Profile Image for Ron.
761 reviews145 followers
April 19, 2012
Annick Smith has woven together material from a dozen or so short pieces published 1988-1994, and the result is this collage of memoir and travel writing. Settling near Missoula, Montana, in 1964, Smith was married to a university teacher and hopeful film writer, who died of heart failure, leaving her with four young sons. Adopting Montana as a home, she writes about the 163-acre "homestead" of the book's title, raising her sons and entertaining friends in a log house transported there from where it had been abandoned on a property 30 miles upriver.

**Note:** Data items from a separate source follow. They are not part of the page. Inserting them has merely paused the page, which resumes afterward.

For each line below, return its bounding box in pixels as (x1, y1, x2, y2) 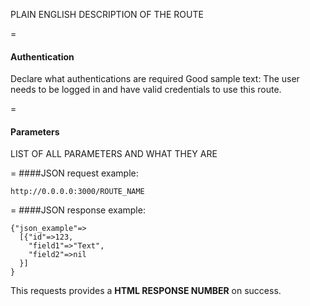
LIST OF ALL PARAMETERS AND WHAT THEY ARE (10, 148, 218, 160)
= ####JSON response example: (10, 204, 146, 216)
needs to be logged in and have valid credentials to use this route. (10, 84, 282, 96)
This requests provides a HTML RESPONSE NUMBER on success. (10, 285, 282, 297)
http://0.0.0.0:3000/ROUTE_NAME (10, 187, 145, 197)
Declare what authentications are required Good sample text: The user (10, 73, 300, 85)
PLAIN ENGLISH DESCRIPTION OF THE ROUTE (10, 9, 204, 20)
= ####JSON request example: (10, 167, 139, 179)
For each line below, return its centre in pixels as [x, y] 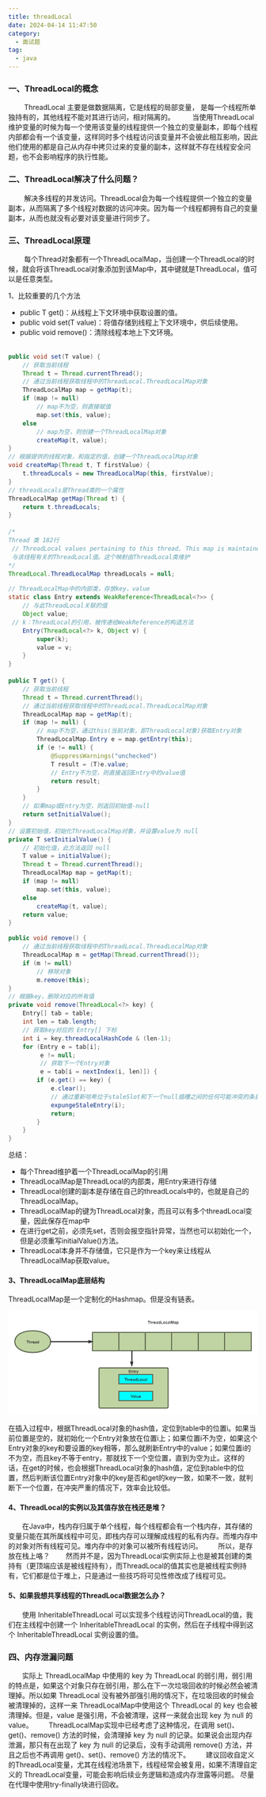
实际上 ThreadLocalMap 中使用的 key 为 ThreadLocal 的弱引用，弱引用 [138, 1675]
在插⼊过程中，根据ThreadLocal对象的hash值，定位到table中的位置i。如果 [129, 1428]
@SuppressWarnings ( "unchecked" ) [104, 756]
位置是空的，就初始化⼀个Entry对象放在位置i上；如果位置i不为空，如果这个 [136, 1438]
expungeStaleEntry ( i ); [88, 1105]
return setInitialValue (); [67, 815]
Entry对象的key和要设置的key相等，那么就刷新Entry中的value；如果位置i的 [130, 1448]
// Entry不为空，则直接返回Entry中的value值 [118, 773]
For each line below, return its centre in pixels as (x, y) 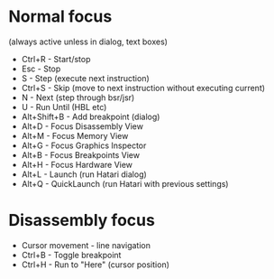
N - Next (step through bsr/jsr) (78, 98)
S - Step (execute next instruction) (85, 78)
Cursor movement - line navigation (86, 245)
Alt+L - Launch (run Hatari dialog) (84, 174)
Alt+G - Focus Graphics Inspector (84, 145)
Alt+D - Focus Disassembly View (82, 126)
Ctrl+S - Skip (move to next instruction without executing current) (143, 88)
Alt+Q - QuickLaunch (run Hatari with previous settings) (125, 183)
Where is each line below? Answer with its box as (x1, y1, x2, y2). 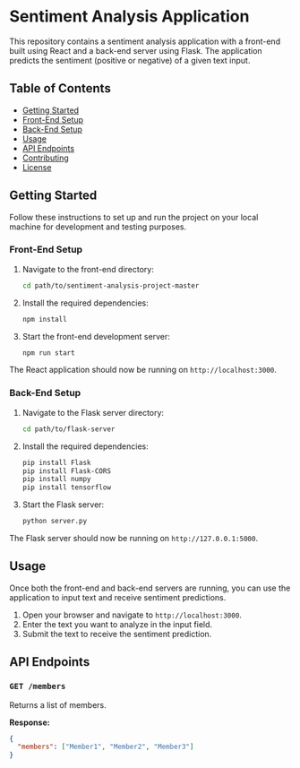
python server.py (21, 517, 88, 526)
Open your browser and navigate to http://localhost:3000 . (21, 609, 242, 620)
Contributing (21, 152, 69, 163)
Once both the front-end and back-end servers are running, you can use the (9, 582, 291, 593)
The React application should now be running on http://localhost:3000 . (9, 365, 278, 375)
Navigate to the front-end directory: (21, 263, 154, 274)
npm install (21, 315, 67, 324)
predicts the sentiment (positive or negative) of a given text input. (9, 55, 251, 65)
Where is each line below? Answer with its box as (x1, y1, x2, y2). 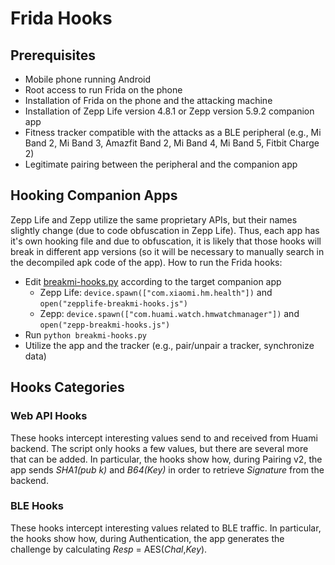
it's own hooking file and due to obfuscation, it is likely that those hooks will (10, 235, 322, 247)
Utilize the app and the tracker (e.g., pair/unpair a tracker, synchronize (24, 339, 315, 351)
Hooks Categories (10, 379, 125, 396)
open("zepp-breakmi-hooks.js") (39, 320, 171, 330)
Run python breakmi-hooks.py (24, 328, 147, 341)
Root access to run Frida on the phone (24, 84, 183, 96)
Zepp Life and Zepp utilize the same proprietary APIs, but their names (10, 213, 298, 226)
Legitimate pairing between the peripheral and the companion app (24, 158, 298, 170)

Actually, a river runs through this book. It's the Big Blackfoot River, the same one that figures in Norman Mclean's story about fly fishing and family. Maclean, in fact, lives close by, and she comes to know him, eventually becoming a guiding force behind the film adaptation. (She shares credits as co-producer with fellow writer and friend Bill Kittredge, and the film's director, Robert Redford. She has also produced the film "Heartland," set in frontier Montana. Her twin sons Alec and Andrew have become filmmakers in their own right, writing and directing "The Slaughter Rule," also set in Montana.)

Smith's book meanders casually across a variety of topics. There are accounts of the Montana seasons, a local band called the Mudflaps, the work of brand inspectors, her Hungarian Jewish parents who live in Chicago, summers with her two young sisters on the Michigan shore of Lake Michigan, travels to Spain and Alaska, fishing and hiking, celebrity friends, family gatherings on holidays, Montana wildlife, the Nez Perce, and the environmental impact of mining and clear cutting.

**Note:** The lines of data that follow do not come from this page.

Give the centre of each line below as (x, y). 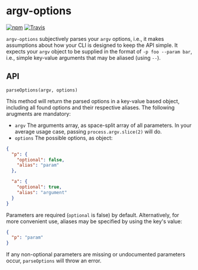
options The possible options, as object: (64, 138)
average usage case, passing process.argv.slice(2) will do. (88, 131)
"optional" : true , (39, 187)
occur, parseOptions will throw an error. (54, 261)
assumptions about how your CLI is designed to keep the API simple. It (92, 45)
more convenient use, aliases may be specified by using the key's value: (94, 221)
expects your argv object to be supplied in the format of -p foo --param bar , (99, 51)
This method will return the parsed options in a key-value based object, (93, 101)
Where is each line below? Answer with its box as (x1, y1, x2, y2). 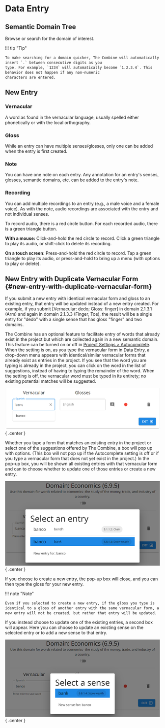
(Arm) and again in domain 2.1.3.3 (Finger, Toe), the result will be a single (5, 311, 152, 317)
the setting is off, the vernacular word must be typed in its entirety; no (5, 373, 146, 379)
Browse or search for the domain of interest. (5, 35, 95, 41)
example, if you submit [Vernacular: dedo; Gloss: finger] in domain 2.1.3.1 (5, 306, 152, 312)
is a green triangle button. (5, 226, 57, 232)
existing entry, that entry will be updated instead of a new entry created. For (5, 301, 159, 307)
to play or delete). (5, 261, 41, 266)
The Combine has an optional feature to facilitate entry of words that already (5, 331, 160, 337)
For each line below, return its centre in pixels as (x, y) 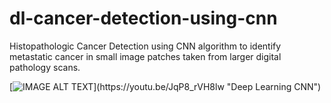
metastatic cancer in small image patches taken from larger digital (145, 56)
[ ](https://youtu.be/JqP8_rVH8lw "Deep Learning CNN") (165, 86)
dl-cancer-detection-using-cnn (143, 18)
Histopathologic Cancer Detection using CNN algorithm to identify (145, 46)
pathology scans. (45, 67)
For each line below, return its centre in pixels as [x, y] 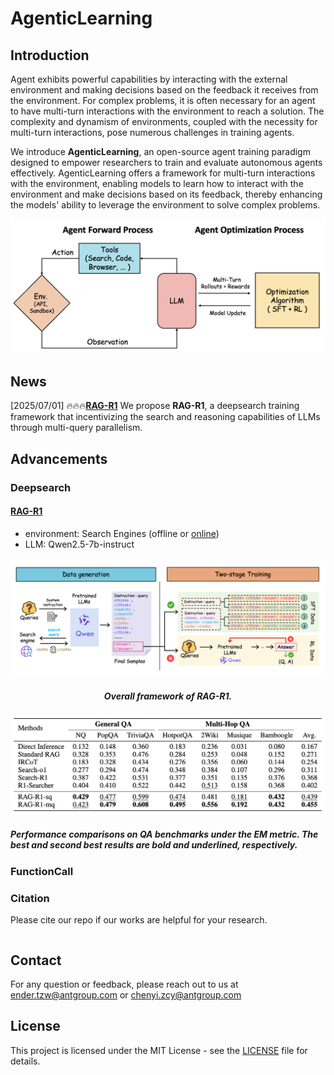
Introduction [50, 55]
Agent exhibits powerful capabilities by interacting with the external [149, 79]
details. [25, 1061]
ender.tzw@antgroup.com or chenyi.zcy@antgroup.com [126, 994]
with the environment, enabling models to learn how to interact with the [157, 183]
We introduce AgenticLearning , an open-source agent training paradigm [160, 151]
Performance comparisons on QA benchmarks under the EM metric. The [164, 834]
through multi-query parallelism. [76, 428]

I recommend this book to anyone with an interest in Montana, the outdoors, Western living, and a certain 1960s spirit that survives among the graying hippies who once fled into what was then the wilderness. I also recommend Gretel Ehrlich's "The Solace of Open Spaces," about a California filmmaker who visits Wyoming and decides to stay.
Profile Image for Lisa.
750 reviews169 followers
January 18, 2011
It's amazing how everyone's idea of homesteading is so different. The way I've been imagining it has been expanding. This gave me a new perspective on homesteading. Maybe I have a very New England mindframe. Some chapters were better than others. I thought the author was a little unfocused, and the language was too flowery for my taste.
6 reviews2 followers
January 26, 2009
A good read about life in the American West. Doig and Kittredge are the standard bearers for memoirs set in the mountain west. This book doesn't come close -- most likely because Smith is a transplant. The landscape is described, but not felt.

Profile Image for Amy.
35 reviews9 followers
February 17, 2009
Beautiful and peaceful, I savored this autobiography in the quiet gray of an Ohio winter. It captured my dreams of homesteading in Montana, but Annick and her family did it in modern times, in the 1970s not the 1870s. A wonderful quiet book to curl up with and dream of a simpler life.

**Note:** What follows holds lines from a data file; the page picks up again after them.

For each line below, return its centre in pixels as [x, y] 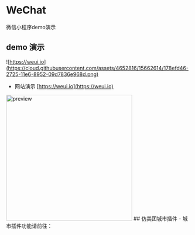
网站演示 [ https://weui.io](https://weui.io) [64, 86]
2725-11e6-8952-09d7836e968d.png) [52, 74]
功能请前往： [37, 226]
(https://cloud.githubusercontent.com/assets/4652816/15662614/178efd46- [97, 68]
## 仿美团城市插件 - [157, 218]
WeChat [26, 10]
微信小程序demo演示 [31, 27]
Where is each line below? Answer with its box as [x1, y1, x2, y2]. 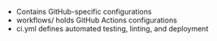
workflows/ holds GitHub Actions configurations [15, 15, 177, 25]
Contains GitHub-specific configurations [15, 7, 152, 16]
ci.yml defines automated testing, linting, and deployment [15, 24, 209, 33]
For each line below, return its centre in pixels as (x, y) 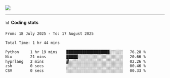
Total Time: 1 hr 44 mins (32, 43)
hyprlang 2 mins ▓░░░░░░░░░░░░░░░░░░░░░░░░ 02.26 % (75, 61)
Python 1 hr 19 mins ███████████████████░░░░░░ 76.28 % (75, 52)
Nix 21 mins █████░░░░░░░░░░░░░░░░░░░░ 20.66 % (75, 57)
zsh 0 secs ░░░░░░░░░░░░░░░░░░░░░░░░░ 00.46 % (75, 66)
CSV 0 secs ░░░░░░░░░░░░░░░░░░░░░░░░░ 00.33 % (75, 71)
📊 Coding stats (22, 23)
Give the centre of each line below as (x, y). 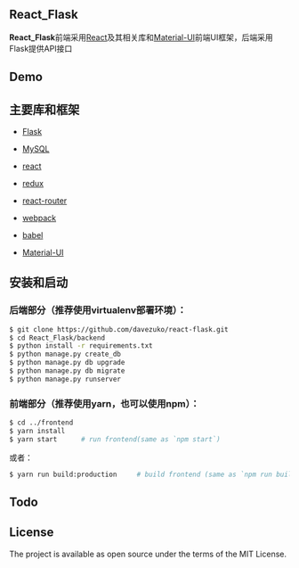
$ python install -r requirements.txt (81, 346)
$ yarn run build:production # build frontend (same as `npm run (141, 474)
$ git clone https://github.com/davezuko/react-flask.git (119, 329)
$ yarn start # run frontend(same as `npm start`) (115, 439)
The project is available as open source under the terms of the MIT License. (148, 554)
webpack (39, 218)
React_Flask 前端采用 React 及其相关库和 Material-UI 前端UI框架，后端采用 (141, 37)
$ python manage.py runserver (65, 379)
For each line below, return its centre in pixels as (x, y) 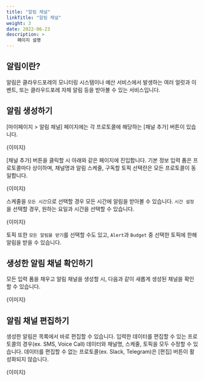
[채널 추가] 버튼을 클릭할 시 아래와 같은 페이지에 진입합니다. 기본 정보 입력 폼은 (99, 160)
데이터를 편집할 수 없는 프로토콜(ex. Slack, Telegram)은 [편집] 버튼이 (106, 352)
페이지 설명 (29, 40)
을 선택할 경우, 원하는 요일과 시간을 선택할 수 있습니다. (70, 209)
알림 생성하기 (30, 111)
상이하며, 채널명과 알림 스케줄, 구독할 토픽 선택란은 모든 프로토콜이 (111, 167)
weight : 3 (19, 23)
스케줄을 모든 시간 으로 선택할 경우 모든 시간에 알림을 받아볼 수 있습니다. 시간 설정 (100, 201)

Profile Image for Richard.
346 reviews6 followers
January 4, 2012
Essays about a grown up hippie emigre of Hungarian Jewish descent from Chicago and her new found life in Montana that may be interesting if the names Dick Hugo and William Kittredge are familiar otherwise not so much.
Profile Image for Linda.
186 reviews
June 1, 2015
Very interesting life, but not about homesteading. Affluent well educated woman from Chicago, well connected, falls in love with Montana in the 60's and makes a home there. Well written, good life, some tragedy, overall well done, but not roughing it, as implied by the title.
Profile Image for Cheri.
6 reviews
February 20, 2008
I felt like I was speaking with my Grandmother when I read this book. It had a lot of her attitude about making great experiences and adventures out of everyday living.
Profile Image for Chris.
201 reviews7 followers
August 11, 2014
Because I live in and love Montana, as does the author, this book gets 5 stars. Her lovely, poetic words do justice to the magic of living in a place full of beauty.